THE INPUT section start
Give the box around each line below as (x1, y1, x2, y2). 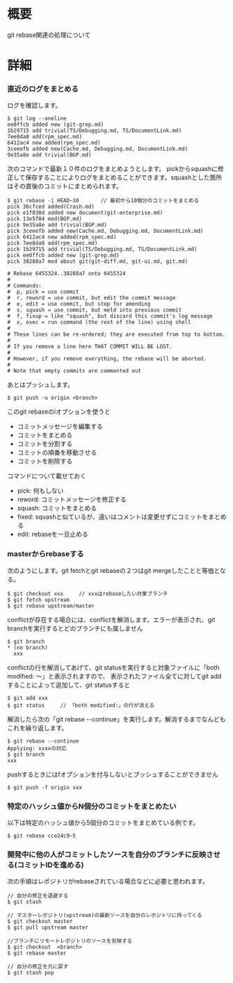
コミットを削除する (17, 457, 73, 466)
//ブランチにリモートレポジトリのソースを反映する (7, 938, 133, 945)
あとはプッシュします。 (7, 380, 74, 389)
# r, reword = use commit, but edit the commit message (7, 295, 176, 302)
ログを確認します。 (7, 101, 62, 110)
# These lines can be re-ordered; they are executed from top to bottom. (7, 331, 226, 338)
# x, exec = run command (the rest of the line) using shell (7, 319, 191, 326)
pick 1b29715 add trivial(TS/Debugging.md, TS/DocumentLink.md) (7, 246, 198, 253)
THE INPUT section end
WHAT THIS TASK INVOLVES:
Starting with the line that contains "# These lines", write out each line through the end of the listing, exactly as it appears, and include nothing else.

SOLUTION BELOW:
# These lines can be re-ordered; they are executed from top to bottom. (7, 331, 226, 338)
# x, exec = run command (the rest of the line) using shell (7, 319, 191, 326)
pick 1b29715 add trivial(TS/Debugging.md, TS/DocumentLink.md) (7, 246, 198, 253)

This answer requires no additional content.